Letter to The National, 14/10/15

Dear Sir,  

George Kerevan (National, Monday 12th October) greatly emphasised that Scotland remaining part of the EU was right and correct when he put forward the case for the UK (and if possible an independent Scotland) remaining in the EU. He then highlighted what he felt was wrong with the EU, and how to fix those faults. The EU is no more a self critical reformer than Westminster is, and the many faults it has are unlikely to be solved from within, especially when you examine its track record, and its conduct during the independence referendum where it was no friend to the Scottish interest cannot be overlooked either. Over recent weeks and months we have heard that Scotland’s railways cannot be publicly owned, that Caledonian MacBrayne must be run by the private sector and that part of Scottish Water must be handed to a company who are run for the benefit of shareholders and not the nation. In each and every case EU legislation has been cited as the reason these actions have been taken. One might think that the only way to defeat such legislation and start with a clean slate would be to leave the EU, and this is a tempting prospect, for while membership opens the door to trade it closes the door on public ownership of national assets for the national interest.

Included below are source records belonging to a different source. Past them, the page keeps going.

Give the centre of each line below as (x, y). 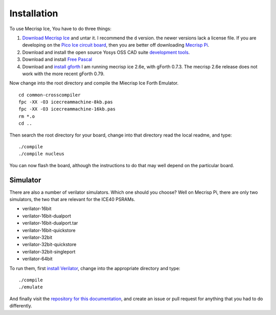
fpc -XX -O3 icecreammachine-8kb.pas (66, 102)
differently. (21, 306)
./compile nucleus (42, 154)
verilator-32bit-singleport (49, 252)
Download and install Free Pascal (57, 59)
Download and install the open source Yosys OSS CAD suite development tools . (106, 52)
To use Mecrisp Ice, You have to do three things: (61, 29)
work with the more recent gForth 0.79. (63, 74)
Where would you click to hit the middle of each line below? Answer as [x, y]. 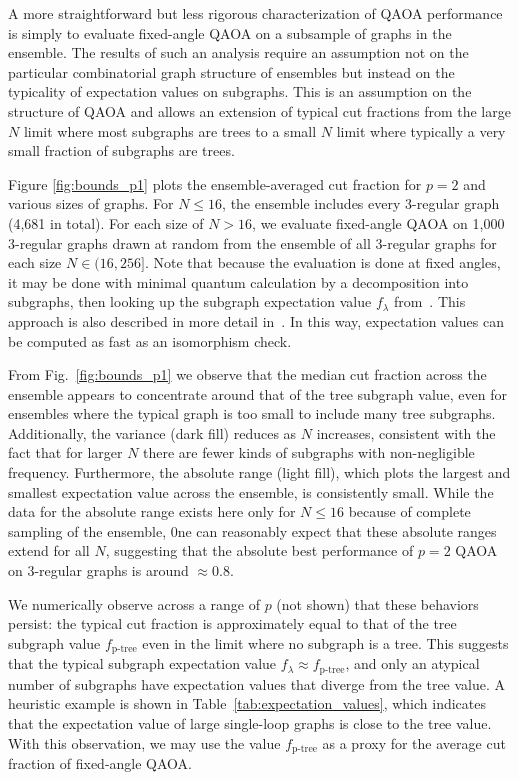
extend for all [49, 550]
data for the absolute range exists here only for [152, 511]
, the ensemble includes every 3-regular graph [361, 203]
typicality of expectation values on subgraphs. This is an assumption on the [240, 91]
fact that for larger [65, 452]
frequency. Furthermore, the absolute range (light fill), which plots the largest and [259, 472]
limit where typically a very [421, 130]
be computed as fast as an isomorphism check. [150, 340]
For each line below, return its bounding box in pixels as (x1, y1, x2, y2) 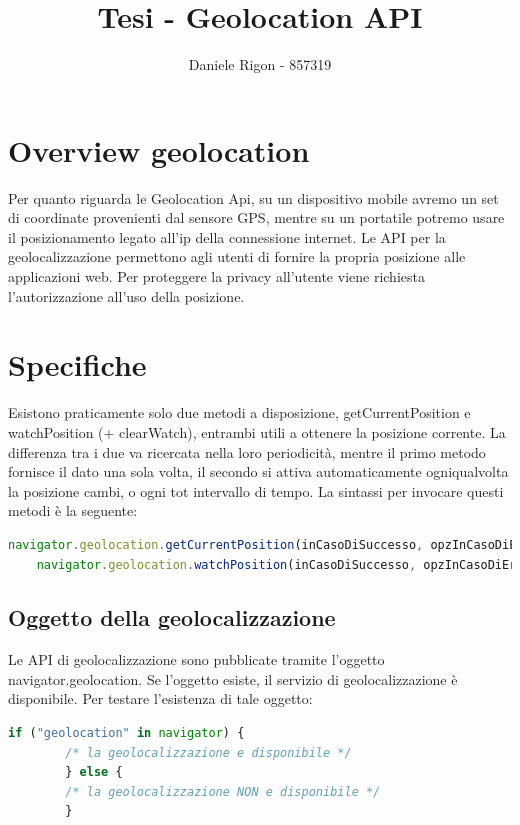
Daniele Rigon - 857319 (188, 54, 332, 75)
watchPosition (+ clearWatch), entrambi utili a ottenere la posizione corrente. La (8, 421, 506, 442)
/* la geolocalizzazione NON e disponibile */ (65, 784, 381, 799)
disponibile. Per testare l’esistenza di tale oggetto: (8, 688, 313, 709)
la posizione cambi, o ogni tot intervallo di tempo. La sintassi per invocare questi (8, 480, 504, 501)
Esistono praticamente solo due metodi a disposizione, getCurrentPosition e (8, 402, 471, 423)
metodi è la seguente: (8, 500, 138, 521)
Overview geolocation (8, 129, 310, 170)
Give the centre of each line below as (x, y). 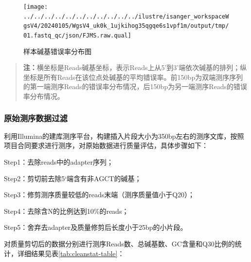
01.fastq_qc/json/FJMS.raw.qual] (77, 35)
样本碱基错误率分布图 (57, 51)
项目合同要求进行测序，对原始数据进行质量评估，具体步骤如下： (106, 145)
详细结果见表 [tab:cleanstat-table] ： (71, 253)
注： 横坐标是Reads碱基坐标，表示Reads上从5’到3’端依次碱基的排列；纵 (135, 67)
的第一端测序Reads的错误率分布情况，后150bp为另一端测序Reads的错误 (135, 86)
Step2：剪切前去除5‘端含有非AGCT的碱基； (73, 178)
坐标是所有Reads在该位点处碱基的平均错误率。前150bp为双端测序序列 (133, 77)
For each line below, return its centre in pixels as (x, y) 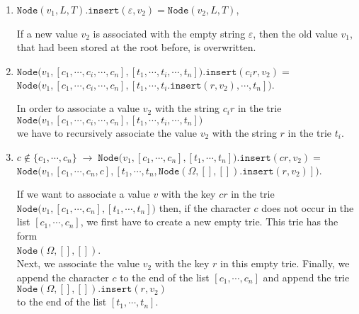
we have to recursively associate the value (107, 132)
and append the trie (306, 277)
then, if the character (205, 207)
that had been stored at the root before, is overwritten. (136, 47)
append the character (63, 277)
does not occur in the (308, 207)
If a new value (47, 33)
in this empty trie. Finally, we (285, 263)
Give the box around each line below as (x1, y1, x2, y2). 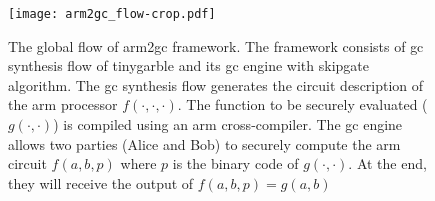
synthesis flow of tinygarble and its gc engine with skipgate (8, 55, 369, 76)
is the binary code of (172, 153, 299, 174)
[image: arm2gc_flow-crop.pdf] (8, 7, 216, 21)
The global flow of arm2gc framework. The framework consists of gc (8, 35, 424, 56)
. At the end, (348, 153, 427, 174)
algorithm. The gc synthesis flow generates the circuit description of (8, 74, 424, 95)
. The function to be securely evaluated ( (177, 94, 428, 115)
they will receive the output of (8, 172, 194, 193)
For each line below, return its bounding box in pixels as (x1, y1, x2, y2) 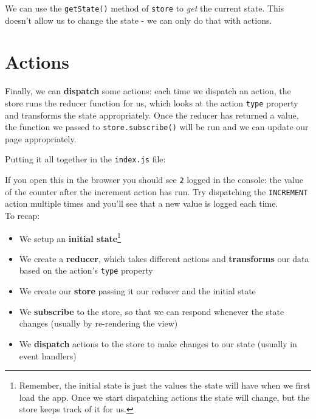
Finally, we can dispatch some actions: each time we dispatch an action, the (5, 85, 291, 97)
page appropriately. (5, 132, 77, 145)
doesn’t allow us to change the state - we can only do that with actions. (5, 13, 272, 26)
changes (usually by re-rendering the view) (19, 317, 178, 330)
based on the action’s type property (19, 264, 153, 277)
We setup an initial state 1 (19, 230, 121, 244)
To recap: (5, 209, 40, 222)
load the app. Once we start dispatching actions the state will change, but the (19, 390, 310, 403)
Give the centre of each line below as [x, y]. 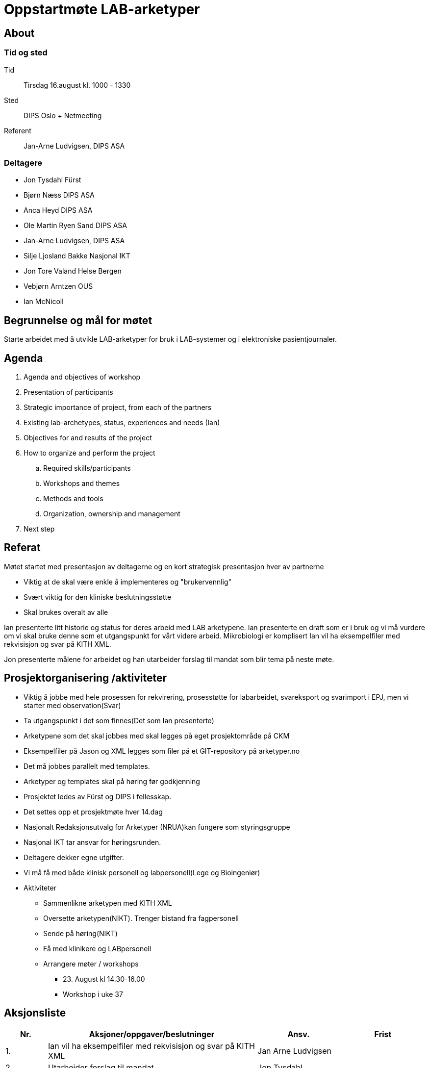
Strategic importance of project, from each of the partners [118, 407]
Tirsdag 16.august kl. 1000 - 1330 [77, 85]
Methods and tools [73, 498]
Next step [39, 529]
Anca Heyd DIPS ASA [58, 210]
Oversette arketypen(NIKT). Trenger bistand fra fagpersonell [141, 918]
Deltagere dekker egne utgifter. [74, 857]
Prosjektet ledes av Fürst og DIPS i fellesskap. [98, 796]
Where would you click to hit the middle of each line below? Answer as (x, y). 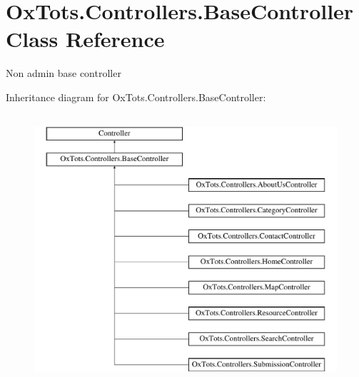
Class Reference (85, 39)
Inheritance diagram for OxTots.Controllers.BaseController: (136, 97)
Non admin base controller (64, 73)
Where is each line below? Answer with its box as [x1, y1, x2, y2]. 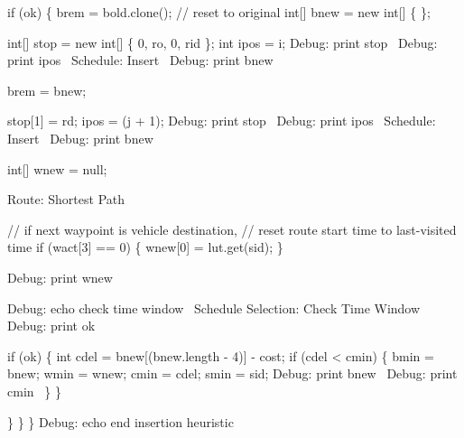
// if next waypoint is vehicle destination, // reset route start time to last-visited [7, 219, 457, 238]
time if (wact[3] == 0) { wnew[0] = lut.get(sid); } [7, 238, 283, 256]
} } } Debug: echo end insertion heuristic [7, 412, 234, 431]
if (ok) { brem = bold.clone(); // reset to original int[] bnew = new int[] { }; [7, 3, 431, 21]
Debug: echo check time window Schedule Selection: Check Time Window [7, 298, 421, 317]
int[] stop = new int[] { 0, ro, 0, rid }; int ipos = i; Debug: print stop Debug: [7, 33, 438, 51]
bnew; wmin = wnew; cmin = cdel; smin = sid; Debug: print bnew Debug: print [7, 364, 458, 383]
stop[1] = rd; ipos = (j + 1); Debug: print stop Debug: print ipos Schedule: [7, 111, 436, 130]
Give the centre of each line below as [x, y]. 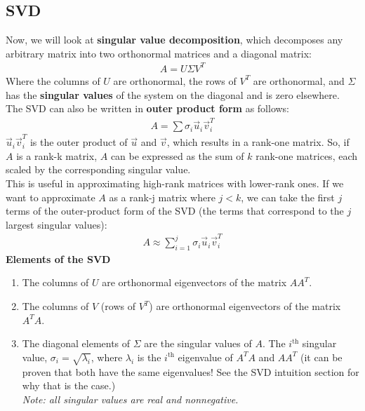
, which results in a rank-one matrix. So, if [258, 142]
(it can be [321, 357]
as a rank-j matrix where [162, 197]
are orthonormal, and [299, 80]
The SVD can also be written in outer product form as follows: [148, 108]
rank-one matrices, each [307, 155]
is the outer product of [79, 142]
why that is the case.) [69, 385]
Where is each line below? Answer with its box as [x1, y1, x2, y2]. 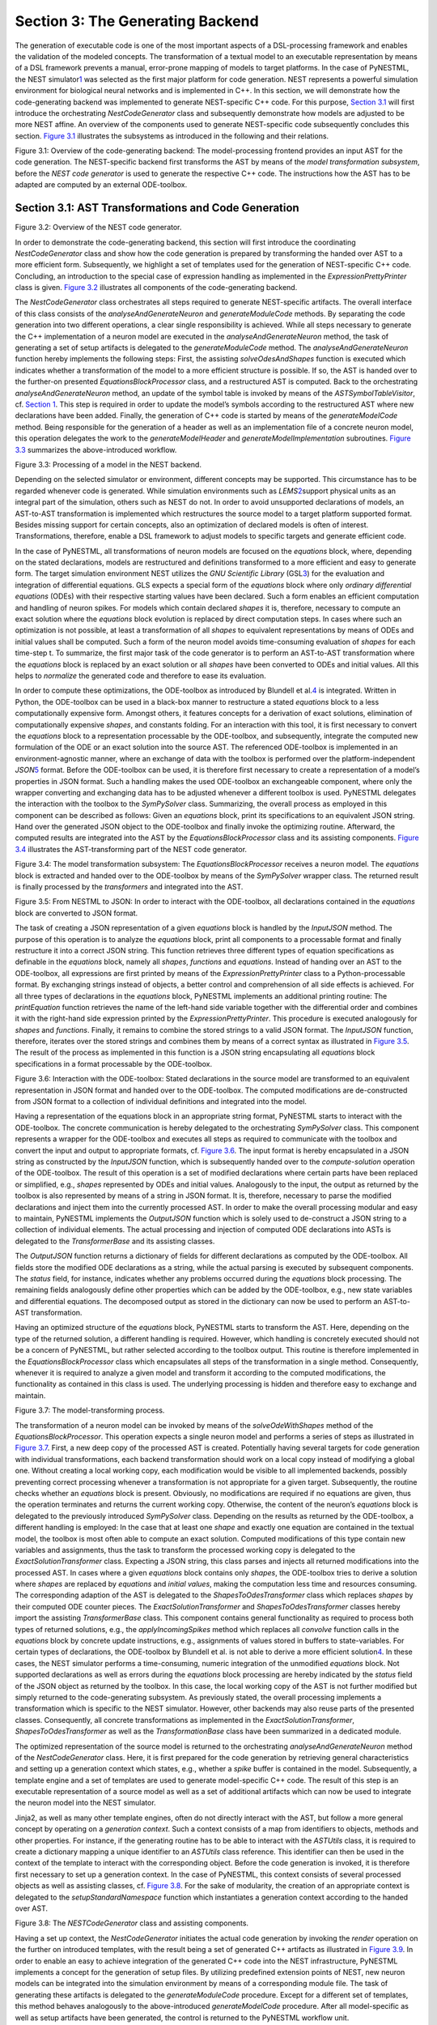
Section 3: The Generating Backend [15, 12, 259, 30]
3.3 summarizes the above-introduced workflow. [15, 445, 177, 454]
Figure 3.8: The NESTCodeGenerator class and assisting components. [15, 1918, 249, 1928]
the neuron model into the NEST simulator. [15, 1798, 157, 1808]
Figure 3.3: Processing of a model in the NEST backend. [15, 459, 202, 469]
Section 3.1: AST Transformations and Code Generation [15, 201, 299, 215]
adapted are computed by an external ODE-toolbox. [15, 180, 188, 190]
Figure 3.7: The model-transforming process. [15, 1405, 165, 1415]

The idea that Scotland will vote differently from the rest of the UK to trigger another independence referendum is an interesting one, but one that will ask many Scots perhaps to deny their instincts and vote to stay in the EU when they feel Scotland would be better off outside it. It would be doubly sickening if having done so the other countries in the UK also voted to stay in the EU. This would mean that within three years Scots would have voted to remain both in the UK and the EU. Where then for independence?